Below is a block of entries, which should be copied verbatim apart from the pictures.
Start of Source data
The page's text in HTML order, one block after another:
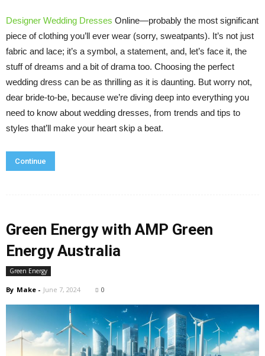
Designer Wedding Dresses Online—probably the most significant
piece of clothing you’ll ever wear (sorry, sweatpants). It’s not just
fabric and lace; it’s a symbol, a statement, and, let’s face it, the
stuff of dreams and a bit of drama too. Choosing the perfect
wedding dress can be as thrilling as it is daunting. But worry not,
dear bride-to-be, because we’re diving deep into everything you
need to know about wedding dresses, from trends and tips to
styles that’ll make your heart skip a beat.
Continue
Green Energy with AMP Green
Energy Australia
Green Energy
By Make - June 7, 2024 0
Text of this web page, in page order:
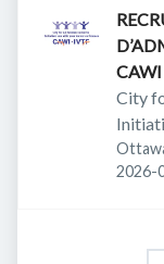
City
2026-
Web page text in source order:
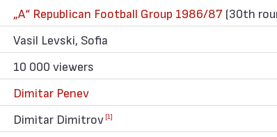
„А“ Republican Football Group 1986/87 (30th
Vasil Levski, Sofia
10 000 viewers
Dimitar Penev
Dimitar Dimitrov [1]
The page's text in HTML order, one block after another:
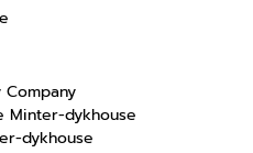
Minter-dykhouse
dykhouse
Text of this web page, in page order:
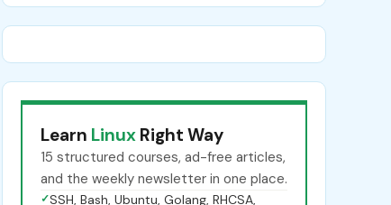
Learn Linux Right Way
15 structured courses, ad-free articles,
and the weekly newsletter in one place.
✓SSH, Bash, Ubuntu, Golang, RHCSA,
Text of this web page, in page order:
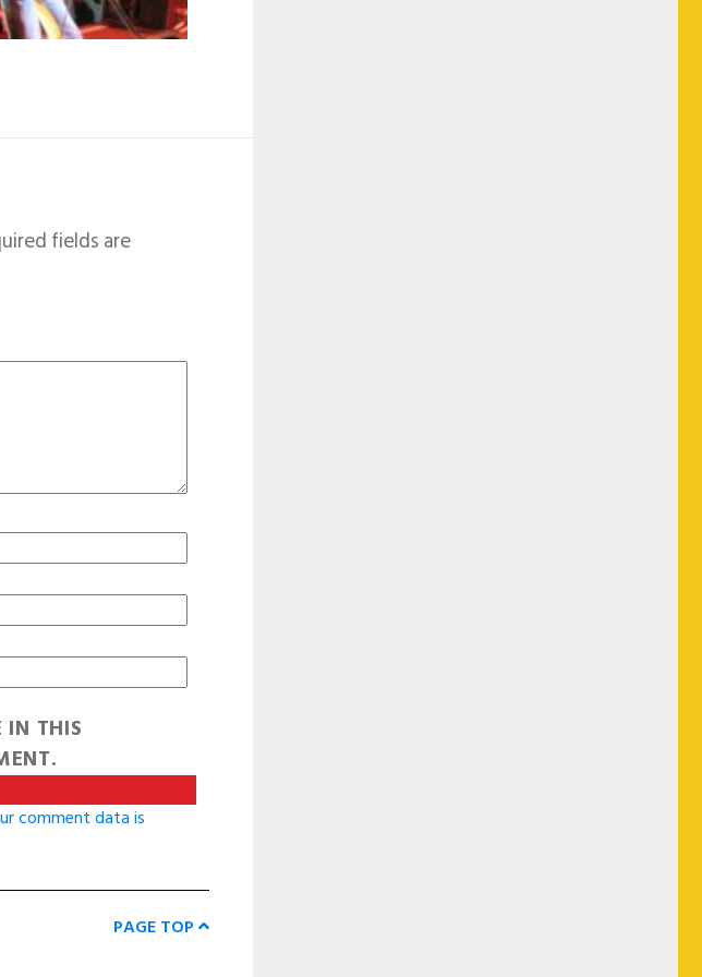
fields are
THIS
comment data is
PAGE TOP
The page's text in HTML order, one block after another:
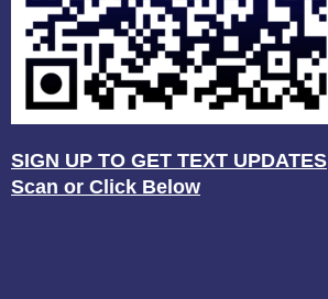
SIGN UP TO GET TEXT UPDATES
Scan or Click Below
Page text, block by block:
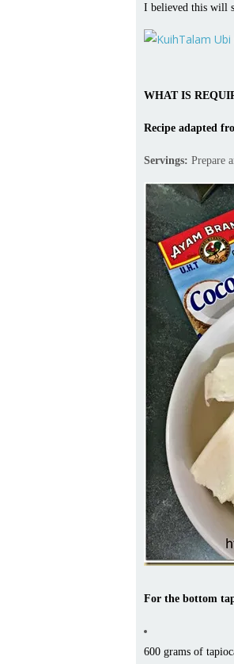
I believed this will
WHAT IS
Recipe adapted
Servings: Prepare
For the bottom
600 grams of
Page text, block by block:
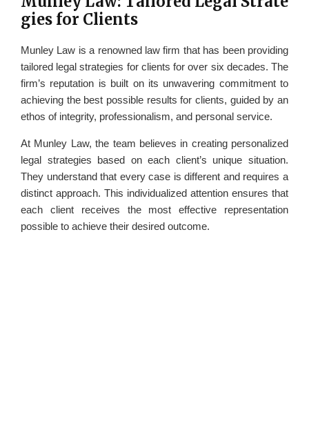
gies for Clients
Munley Law is a renowned law firm that has been providing
tailored legal strategies for clients for over six decades. The
firm’s reputation is built on its unwavering commitment to
achieving the best possible results for clients, guided by an
ethos of integrity, professionalism, and personal service.
At Munley Law, the team believes in creating personalized
legal strategies based on each client’s unique situation.
They understand that every case is different and requires a
distinct approach. This individualized attention ensures that
each client receives the most effective representation
possible to achieve their desired outcome.
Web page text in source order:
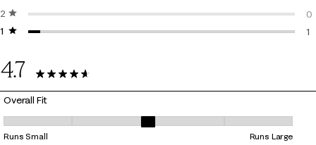
1
2 stars
stars
0
0
1 starstars
1
4.7
22 Reviews
Overall Fit
Overall Fit, 3.111111111111111 out of 5, where 1 equals to Runs Small and
Runs Small Runs Large
End of Source data
__Answer space__
The page's text in HTML order, one block after another:
Designer Wedding Dresses Online—probably the most significant
piece of clothing you’ll ever wear (sorry, sweatpants). It’s not just
fabric and lace; it’s a symbol, a statement, and, let’s face it, the
stuff of dreams and a bit of drama too. Choosing the perfect
wedding dress can be as thrilling as it is daunting. But worry not,
dear bride-to-be, because we’re diving deep into everything you
need to know about wedding dresses, from trends and tips to
styles that’ll make your heart skip a beat.
Continue
Green Energy with AMP Green
Energy Australia
Green Energy
By Make - June 7, 2024 0
Text of this web page, in page order:
City
2026-
Web page text in source order:
„А“ Republican Football Group 1986/87 (30th
Vasil Levski, Sofia
10 000 viewers
Dimitar Penev
Dimitar Dimitrov [1]
The page's text in HTML order, one block after another:
Minter-dykhouse
dykhouse
Text of this web page, in page order:
Learn Linux Right Way
15 structured courses, ad-free articles,
and the weekly newsletter in one place.
✓SSH, Bash, Ubuntu, Golang, RHCSA,
Text of this web page, in page order:
fields are
THIS
comment data is
PAGE TOP
The page's text in HTML order, one block after another:
SIGN UP TO GET TEXT UPDATES
Scan or Click Below
Page text, block by block:
I believed this will
WHAT IS
Recipe adapted
Servings: Prepare
For the bottom
600 grams of
Page text, block by block:
gies for Clients
Munley Law is a renowned law firm that has been providing
tailored legal strategies for clients for over six decades. The
firm’s reputation is built on its unwavering commitment to
achieving the best possible results for clients, guided by an
ethos of integrity, professionalism, and personal service.
At Munley Law, the team believes in creating personalized
legal strategies based on each client’s unique situation.
They understand that every case is different and requires a
distinct approach. This individualized attention ensures that
each client receives the most effective representation
possible to achieve their desired outcome.
Web page text in source order:
1
2 stars
stars
0
0
1 starstars
1
4.7
22 Reviews
Overall Fit
Overall Fit, 3.111111111111111 out of 5, where 1 equals to Runs Small and
Runs Small Runs Large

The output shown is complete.